Published online by Cambridge University Press: 29 September 2009
DETERMINISM AND THE DOCTRINE OF HARMONY
The triumph of parliamentary government in Sweden was followed by a period of parliamentary crisis. Just as Swedish public life before World War I had fallen short of the constitutional ideals of the Left, events after the introduction of universal suffrage and parliamentarism did not live up to leftist expectations either. Arvid Lindman's proportional representation formula preserved the multiparty system. In addition to the Conservatives, the Liberals (who had split in 1922 into a “Prohibitionist” and a “Liberal” party before merging again in 1934) and the Social Democrats, there were two comparatively new parties represented in Parliament – the Agrarians and the Communists; the latter had broken away from the Social Democrats.

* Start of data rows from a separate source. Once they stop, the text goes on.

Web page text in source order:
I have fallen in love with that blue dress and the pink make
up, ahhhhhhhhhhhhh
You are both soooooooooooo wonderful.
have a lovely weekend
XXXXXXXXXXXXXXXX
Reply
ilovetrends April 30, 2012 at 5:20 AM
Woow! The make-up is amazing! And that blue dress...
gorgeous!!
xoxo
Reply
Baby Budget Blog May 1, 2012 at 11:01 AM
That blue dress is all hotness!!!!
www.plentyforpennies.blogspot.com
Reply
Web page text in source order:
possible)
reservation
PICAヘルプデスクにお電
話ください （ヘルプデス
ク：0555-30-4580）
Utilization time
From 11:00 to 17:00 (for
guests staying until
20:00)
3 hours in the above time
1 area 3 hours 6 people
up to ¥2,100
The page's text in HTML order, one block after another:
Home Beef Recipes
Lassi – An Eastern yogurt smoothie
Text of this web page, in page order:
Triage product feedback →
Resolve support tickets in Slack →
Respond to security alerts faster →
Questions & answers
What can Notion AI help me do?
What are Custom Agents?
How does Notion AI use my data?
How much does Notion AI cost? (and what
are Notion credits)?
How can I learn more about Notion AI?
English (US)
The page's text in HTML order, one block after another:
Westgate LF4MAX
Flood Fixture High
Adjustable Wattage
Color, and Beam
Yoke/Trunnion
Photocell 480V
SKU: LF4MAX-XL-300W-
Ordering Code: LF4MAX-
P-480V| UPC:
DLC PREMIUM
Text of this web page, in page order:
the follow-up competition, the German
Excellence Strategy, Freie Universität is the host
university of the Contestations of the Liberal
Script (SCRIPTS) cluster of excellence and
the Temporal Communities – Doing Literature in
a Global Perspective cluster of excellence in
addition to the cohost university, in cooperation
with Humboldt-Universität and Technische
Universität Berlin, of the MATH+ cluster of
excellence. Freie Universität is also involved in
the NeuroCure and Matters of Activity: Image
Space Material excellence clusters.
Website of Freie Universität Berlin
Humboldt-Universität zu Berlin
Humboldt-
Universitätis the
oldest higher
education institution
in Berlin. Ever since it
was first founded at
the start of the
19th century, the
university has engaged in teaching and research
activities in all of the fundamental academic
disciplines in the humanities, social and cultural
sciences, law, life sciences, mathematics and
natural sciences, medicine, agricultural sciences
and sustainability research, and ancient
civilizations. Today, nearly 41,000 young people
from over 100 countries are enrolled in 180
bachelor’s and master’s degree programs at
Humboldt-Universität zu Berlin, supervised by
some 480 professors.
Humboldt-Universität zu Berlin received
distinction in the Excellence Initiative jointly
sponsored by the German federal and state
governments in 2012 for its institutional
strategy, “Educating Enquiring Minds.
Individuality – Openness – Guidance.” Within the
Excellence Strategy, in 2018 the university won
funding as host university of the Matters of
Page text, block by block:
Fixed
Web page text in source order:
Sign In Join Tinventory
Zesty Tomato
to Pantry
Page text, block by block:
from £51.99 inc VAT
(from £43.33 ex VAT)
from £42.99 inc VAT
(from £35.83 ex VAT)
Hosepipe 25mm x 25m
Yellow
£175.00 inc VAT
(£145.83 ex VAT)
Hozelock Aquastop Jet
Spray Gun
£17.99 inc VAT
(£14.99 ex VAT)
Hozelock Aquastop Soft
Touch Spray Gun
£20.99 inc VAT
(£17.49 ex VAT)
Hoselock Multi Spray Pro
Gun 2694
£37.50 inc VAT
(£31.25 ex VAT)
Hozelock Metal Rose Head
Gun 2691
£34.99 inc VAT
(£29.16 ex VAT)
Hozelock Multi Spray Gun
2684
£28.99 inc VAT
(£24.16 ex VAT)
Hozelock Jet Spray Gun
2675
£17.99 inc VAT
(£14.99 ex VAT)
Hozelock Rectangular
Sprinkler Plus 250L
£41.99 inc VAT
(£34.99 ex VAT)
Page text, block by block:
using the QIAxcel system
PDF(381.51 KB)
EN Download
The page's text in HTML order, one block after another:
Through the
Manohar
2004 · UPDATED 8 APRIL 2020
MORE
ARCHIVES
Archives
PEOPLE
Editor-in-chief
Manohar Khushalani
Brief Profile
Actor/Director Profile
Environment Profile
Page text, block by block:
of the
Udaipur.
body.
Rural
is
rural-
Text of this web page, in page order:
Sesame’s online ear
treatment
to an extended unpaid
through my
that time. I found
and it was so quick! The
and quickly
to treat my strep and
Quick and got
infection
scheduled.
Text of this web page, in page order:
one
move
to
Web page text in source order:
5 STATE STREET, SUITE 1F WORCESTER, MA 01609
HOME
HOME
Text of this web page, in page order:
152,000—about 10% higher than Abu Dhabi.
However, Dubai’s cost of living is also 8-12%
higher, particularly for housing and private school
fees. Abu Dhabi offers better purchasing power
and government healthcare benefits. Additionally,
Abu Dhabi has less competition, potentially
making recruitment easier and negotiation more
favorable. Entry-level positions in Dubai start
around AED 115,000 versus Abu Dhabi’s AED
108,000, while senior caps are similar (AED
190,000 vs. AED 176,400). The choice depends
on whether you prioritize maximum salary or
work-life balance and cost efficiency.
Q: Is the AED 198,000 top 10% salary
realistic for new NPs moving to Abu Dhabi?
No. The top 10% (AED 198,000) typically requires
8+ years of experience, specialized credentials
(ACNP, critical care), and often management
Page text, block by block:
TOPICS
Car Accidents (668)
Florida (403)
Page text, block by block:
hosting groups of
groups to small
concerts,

There was no parliamentary power base for a strong government. Short-lived minority governments came and went, including the Conservatives, the Prohibitionists (both with and without the Liberals as a coalition partner), the Social Democrats, and an occasional nonparliamentary government of senior civil servants. Under such circumstances, it was not possible to carry out a thoughtful and purposeful government policy. Politics became one continuous strategic game. In parliamentary committees, the parties were constantly looking over each other's shoulders with the aim of forming new coalitions to improve their positions, perhaps by unseating the government and helping form a new cabinet.